**Exercise brief**
Wherever a line of the data contains "senhores", copy that line.

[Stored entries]

════════════════

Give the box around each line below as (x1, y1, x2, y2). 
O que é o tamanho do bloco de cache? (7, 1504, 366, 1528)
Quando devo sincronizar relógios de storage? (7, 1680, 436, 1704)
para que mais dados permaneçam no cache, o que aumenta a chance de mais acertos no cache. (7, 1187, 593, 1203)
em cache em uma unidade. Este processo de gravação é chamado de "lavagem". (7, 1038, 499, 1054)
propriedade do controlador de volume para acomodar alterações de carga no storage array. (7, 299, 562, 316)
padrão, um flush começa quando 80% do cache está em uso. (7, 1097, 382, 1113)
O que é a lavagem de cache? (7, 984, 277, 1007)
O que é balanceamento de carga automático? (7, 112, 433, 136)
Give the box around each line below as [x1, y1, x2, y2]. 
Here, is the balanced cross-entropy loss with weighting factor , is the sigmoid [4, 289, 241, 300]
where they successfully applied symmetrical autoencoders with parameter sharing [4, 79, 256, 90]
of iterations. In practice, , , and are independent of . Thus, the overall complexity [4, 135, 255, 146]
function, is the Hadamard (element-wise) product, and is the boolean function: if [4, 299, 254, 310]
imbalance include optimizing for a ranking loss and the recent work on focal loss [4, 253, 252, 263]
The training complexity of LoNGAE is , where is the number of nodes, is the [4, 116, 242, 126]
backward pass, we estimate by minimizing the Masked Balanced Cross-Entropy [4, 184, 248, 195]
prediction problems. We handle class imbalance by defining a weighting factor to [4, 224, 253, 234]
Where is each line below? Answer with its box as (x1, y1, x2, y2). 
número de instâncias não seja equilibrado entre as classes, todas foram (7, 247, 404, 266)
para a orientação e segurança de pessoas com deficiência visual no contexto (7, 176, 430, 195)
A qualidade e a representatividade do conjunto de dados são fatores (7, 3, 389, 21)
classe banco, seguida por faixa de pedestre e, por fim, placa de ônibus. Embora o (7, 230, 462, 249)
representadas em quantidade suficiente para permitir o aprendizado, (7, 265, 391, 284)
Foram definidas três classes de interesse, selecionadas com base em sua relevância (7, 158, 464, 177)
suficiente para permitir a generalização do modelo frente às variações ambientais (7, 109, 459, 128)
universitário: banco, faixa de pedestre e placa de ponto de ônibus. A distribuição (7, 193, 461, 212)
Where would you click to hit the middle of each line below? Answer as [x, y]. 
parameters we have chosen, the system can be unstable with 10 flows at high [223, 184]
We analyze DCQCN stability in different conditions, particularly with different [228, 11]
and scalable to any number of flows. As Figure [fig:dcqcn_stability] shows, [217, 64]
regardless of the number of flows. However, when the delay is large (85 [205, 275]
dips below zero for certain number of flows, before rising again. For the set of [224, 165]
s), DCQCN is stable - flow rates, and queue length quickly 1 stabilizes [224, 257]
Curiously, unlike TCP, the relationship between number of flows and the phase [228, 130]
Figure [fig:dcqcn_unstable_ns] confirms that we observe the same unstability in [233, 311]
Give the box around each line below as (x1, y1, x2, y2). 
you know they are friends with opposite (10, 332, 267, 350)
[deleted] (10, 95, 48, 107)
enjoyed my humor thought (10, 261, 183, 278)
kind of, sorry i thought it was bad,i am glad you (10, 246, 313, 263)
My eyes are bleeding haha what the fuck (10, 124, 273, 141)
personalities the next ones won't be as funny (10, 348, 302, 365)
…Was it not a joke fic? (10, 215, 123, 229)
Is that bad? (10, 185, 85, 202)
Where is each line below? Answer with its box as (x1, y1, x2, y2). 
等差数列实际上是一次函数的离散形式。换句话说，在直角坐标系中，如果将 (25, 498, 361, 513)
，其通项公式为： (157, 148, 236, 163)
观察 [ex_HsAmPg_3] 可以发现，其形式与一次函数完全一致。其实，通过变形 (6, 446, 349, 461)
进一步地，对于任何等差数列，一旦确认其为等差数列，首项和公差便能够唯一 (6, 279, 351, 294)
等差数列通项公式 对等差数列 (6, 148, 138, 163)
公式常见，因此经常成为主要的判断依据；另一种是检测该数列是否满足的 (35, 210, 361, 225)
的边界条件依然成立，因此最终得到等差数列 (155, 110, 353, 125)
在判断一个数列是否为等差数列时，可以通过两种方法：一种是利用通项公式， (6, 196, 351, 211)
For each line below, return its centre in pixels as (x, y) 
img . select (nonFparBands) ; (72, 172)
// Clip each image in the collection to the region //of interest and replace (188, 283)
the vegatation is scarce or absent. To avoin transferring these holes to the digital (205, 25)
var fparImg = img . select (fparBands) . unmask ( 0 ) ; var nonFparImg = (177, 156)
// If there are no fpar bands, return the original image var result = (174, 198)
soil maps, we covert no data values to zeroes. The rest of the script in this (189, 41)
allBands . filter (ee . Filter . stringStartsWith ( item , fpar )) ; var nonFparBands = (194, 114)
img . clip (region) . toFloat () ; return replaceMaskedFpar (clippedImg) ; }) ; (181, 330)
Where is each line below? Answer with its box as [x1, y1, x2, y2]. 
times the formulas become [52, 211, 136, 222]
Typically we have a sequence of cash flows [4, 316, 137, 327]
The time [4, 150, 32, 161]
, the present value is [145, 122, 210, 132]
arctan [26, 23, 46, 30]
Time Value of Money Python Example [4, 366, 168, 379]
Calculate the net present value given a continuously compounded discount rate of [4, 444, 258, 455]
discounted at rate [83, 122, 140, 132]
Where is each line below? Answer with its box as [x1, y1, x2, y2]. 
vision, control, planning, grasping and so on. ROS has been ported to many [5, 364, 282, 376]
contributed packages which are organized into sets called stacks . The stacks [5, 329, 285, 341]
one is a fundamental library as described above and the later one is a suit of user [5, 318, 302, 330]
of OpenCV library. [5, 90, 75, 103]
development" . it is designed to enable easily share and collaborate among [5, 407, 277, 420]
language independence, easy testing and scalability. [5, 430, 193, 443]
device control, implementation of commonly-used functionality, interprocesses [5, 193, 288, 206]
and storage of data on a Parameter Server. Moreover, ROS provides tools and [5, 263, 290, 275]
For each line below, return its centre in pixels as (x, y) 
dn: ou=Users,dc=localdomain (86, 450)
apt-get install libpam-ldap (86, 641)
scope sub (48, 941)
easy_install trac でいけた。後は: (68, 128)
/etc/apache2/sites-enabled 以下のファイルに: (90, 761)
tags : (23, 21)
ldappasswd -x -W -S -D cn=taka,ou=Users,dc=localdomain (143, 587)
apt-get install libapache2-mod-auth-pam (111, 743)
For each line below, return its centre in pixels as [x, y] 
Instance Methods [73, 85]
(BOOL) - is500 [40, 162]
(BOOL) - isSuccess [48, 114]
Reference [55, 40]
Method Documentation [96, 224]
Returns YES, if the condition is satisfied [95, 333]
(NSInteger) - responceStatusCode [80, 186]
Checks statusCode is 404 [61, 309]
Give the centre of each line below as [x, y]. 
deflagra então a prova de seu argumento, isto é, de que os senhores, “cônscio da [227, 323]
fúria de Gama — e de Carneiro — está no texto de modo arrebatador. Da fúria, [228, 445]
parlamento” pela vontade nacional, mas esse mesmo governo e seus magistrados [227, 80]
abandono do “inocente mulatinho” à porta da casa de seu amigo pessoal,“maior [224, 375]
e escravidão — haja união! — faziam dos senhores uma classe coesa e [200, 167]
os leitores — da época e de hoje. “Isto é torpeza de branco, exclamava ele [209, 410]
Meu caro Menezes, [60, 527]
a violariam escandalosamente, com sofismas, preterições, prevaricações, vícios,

════════════════

**Output for this task**
deflagra então a prova de seu argumento, isto é, de que os senhores, “cônscio da [227, 323]
e escravidão — haja união! — faziam dos senhores uma classe coesa e [200, 167]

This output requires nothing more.